Establishing Accuracy in UAV Mapping: The Basics

Drones are here to stay. They have changed the way we do photography, inspections and mapping. While it is true that UAV do not necessarily create a special type of map unique to only drones, they make the surveying process easier and faster. A drone will enable you to do work that would otherwise take weeks to do. The accessible of drones, also known as UAV, has created mapping hobbyists. Easily accessible, high quality, relatively low priced drones that can be gotten online such as the DJI Mavic Pro and the DJI Phantom allow amateurs to create survey-grade accurate photogrammetric maps and three-dimensional models. At Droneworxs we use a Matrice M600 drone with RTK ( Real Time Kinematic ) both on the Drone and a base station to provide mm accuracy in the XY and Z axis

Defining UAV Mapping Accuracy

There are two ways expert view accuracy in relation to drone maps, and these are global (or absolute) accuracy and local (or relative) accuracy.

Local accuracy / Relative accuracy: Relative accuracy is defined by given locations or points on the map. Relative accuracy is the degree of accuracy of points on a map to other points on the same map. For instance, if the distance from point A to point B measures 5 miles on the map, the distance should also measure 5 miles in the real world.

Global accuracy: With absolute accuracy, the coordinates of point on the map have to be concur with a fixed coordinate system (for example GPS coordinates). That way the map will be accurate in relation to other maps of different locations as far as those maps are also globally accurate. For example, the latitude and longitudes of a location on the drone map has to correspond to that of the point’s real world GPS coordinates.

Determining the Accuracy Level of a Drone Map

Since accurate drone maps appear identical to inaccurate drone maps, determining if a three-dimensional model, DEM, or orthophoto map is accurate requires surveying calculation and error study.
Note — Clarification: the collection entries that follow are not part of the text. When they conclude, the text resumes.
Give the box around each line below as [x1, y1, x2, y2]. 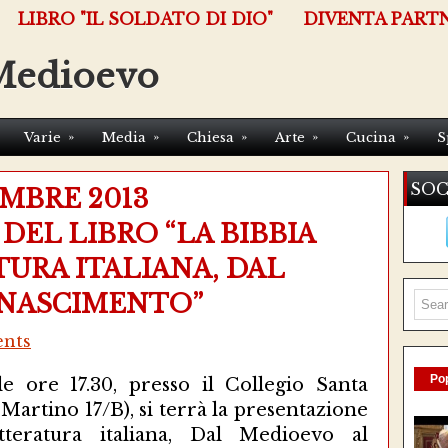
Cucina [346, 129, 396, 146]
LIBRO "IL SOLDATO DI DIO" [18, 9, 273, 29]
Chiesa [187, 129, 234, 146]
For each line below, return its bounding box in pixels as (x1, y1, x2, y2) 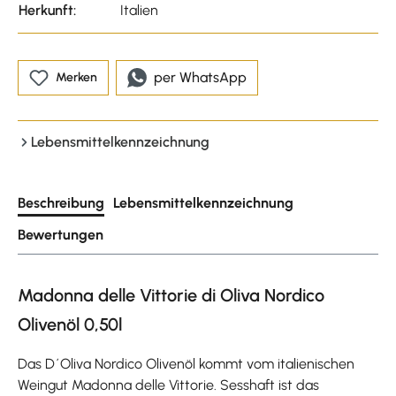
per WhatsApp (154, 68, 247, 86)
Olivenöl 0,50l (18, 313, 122, 335)
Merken (56, 69, 97, 85)
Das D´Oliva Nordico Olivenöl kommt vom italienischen (18, 354, 354, 372)
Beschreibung (18, 194, 104, 211)
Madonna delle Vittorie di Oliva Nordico (18, 284, 324, 306)
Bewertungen (18, 225, 103, 243)
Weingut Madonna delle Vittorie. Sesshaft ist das (18, 376, 319, 393)
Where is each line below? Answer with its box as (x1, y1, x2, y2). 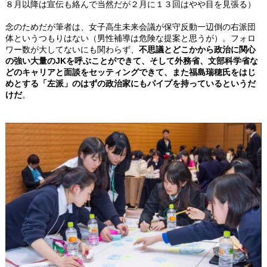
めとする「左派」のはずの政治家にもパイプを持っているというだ (5, 79, 256, 89)
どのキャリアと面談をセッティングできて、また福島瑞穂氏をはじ (5, 67, 256, 77)
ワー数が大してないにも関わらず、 (5, 45, 139, 55)
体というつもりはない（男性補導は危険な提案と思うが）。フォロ (5, 33, 256, 44)
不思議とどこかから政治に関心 (139, 45, 256, 55)
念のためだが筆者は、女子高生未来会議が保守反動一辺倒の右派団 (5, 22, 256, 32)
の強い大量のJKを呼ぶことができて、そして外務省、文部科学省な (5, 56, 258, 66)
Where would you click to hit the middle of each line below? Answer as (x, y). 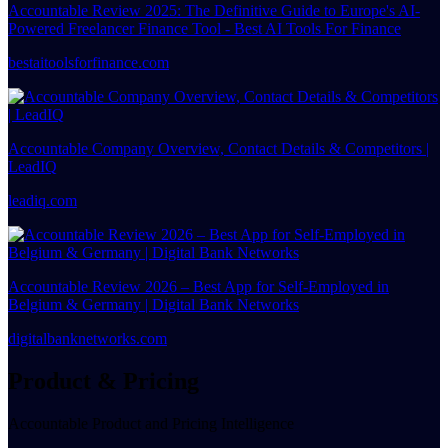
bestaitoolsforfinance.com (88, 62)
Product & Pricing (103, 380)
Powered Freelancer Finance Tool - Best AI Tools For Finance (204, 28)
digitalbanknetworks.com (87, 338)
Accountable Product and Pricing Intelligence (151, 423)
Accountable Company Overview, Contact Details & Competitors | (218, 148)
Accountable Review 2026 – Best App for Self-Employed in (198, 286)
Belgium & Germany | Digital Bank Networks (153, 304)
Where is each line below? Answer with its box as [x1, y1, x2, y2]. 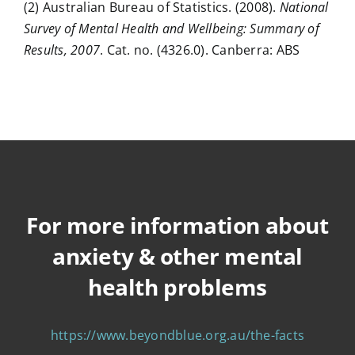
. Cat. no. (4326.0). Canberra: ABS [100, 40, 300, 59]
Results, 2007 [23, 40, 101, 59]
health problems [88, 271, 267, 302]
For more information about [26, 209, 329, 240]
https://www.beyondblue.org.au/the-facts [50, 326, 305, 344]
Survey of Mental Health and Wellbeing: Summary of [23, 19, 319, 37]
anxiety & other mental [52, 240, 303, 271]
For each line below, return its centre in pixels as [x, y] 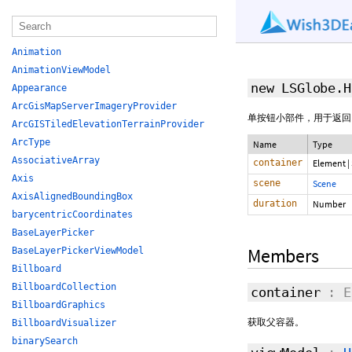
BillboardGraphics [59, 305]
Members [283, 256]
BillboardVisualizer [64, 323]
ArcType [31, 142]
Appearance [39, 88]
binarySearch [45, 341]
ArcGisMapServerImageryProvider [94, 106]
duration [275, 203]
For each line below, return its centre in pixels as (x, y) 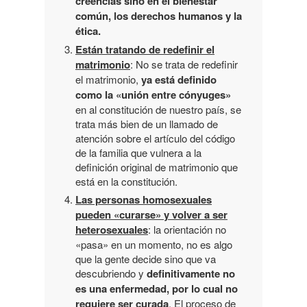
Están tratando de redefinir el (145, 49)
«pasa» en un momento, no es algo (154, 244)
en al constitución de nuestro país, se (158, 109)
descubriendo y (111, 273)
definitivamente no (191, 273)
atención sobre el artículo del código (155, 138)
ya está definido (179, 79)
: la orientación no (187, 229)

However, when you have a clear sky, a stable flight, good GPS conditions, regular terrain, a proper image overlap, and characteristic points/ground control points (to be used in matching images taken), the map will usually be accurate. However, the only way to tell for sure is to use an error study. Measuring several points on the field being mapped in addition to the ground control points will enable you to calculate the accuracy level of the map using regular surveying calculation techniques.

Another way to determine accuracy is by measuring distances between certain characteristic points and using that to calculate the accuracy level of the map. You can measure points such as the distance between two manmade structures, or the length of a wall. For higher accuracy, you should use high accuracy measuring tools such as a laser distance sensor.
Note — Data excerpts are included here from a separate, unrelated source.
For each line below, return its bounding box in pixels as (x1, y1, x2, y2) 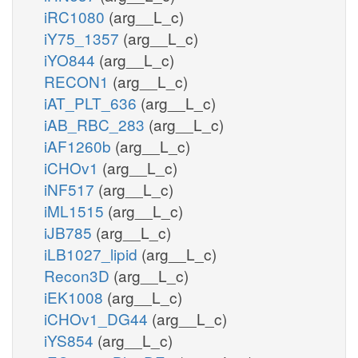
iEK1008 (44, 285, 107, 308)
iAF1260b (44, 134, 115, 157)
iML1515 (44, 199, 108, 221)
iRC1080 (44, 5, 109, 27)
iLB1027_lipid (44, 242, 141, 265)
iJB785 (44, 221, 96, 243)
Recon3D (44, 264, 113, 286)
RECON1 (44, 70, 113, 92)
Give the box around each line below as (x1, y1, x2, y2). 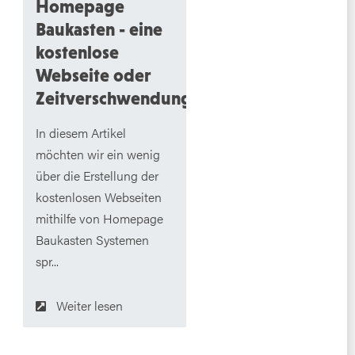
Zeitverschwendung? (35, 87, 200, 109)
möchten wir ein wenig (35, 145, 160, 164)
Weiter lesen (55, 296, 123, 315)
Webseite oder (35, 64, 151, 86)
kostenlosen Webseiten (35, 188, 162, 207)
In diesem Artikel (35, 124, 126, 143)
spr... (35, 252, 59, 271)
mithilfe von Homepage (35, 209, 163, 228)
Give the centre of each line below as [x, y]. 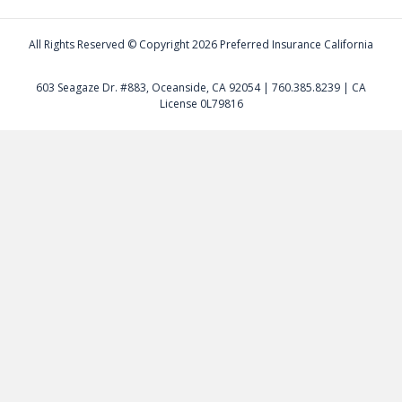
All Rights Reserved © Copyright [110, 45]
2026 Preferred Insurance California [283, 45]
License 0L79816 [201, 104]
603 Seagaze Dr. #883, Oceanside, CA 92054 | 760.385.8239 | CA [201, 88]
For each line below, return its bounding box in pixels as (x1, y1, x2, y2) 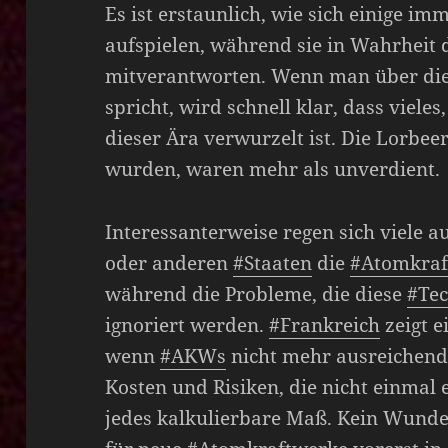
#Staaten (233, 249, 313, 276)
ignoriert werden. (105, 311, 270, 338)
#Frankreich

The resolution of the image also affects the accuracy of the drone’s data.

Deciding Accuracy Level of a Project

The purpose of the data will determine the allowed level of accuracy. For most application, a deviation of 30 centimeters (1 foot) is more than tolerable.  However, on some projects, a maximum acceptable error level is 2 centimeters obligatory.

In accordance with the USGS Global Navigation Satellite System Committee, meeting accuracy requirement is the sole responsibility of the mapmaker/surveyor. The accuracy standards are determined by a standardization organization for aerial mapping of the respective jurisdictions.
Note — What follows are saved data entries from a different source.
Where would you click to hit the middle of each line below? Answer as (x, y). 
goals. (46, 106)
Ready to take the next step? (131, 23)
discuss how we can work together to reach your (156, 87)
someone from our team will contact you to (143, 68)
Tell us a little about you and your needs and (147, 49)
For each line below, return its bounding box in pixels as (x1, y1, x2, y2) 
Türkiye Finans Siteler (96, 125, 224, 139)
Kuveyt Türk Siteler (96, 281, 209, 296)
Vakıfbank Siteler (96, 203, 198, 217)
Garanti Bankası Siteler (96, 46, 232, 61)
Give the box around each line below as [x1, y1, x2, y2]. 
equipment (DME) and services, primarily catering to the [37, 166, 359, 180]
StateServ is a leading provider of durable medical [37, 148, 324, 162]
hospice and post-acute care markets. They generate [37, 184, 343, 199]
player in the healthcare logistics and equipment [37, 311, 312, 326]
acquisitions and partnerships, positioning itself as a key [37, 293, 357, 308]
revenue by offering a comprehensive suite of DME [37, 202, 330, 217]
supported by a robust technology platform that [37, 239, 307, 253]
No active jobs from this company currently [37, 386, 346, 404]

Before we conclude, it is crucial to know that, it is okay to simply meet accuracy requirement. For instance, if the project demands accuracy levels of 30 centimeters, it is not advisable to go the extra mile and ensuring your data is accurate to 2 centimeters. Higher resolution and accuracy result in a higher volume of unprocessed raw data,which then needs to be processed and stored before presented to clients. A tiny increase in accuracy usually results in an exponential amount of raw data that needs to be processed. This takes more time, more expertise and more storage space. This can end up making unnecessarily expensive when the client does not demand that level of accuracy. For instance, a 2cm resolution survey of a 1 square km field will produce about 45 GB of raw data. A tiny increment in accuracy to a 1 cm resolution will produce more than 180 GB of raw data. This is over 4 times more raw data. Lesson? Do not over-commit to higher accuracy and resolution when not needed.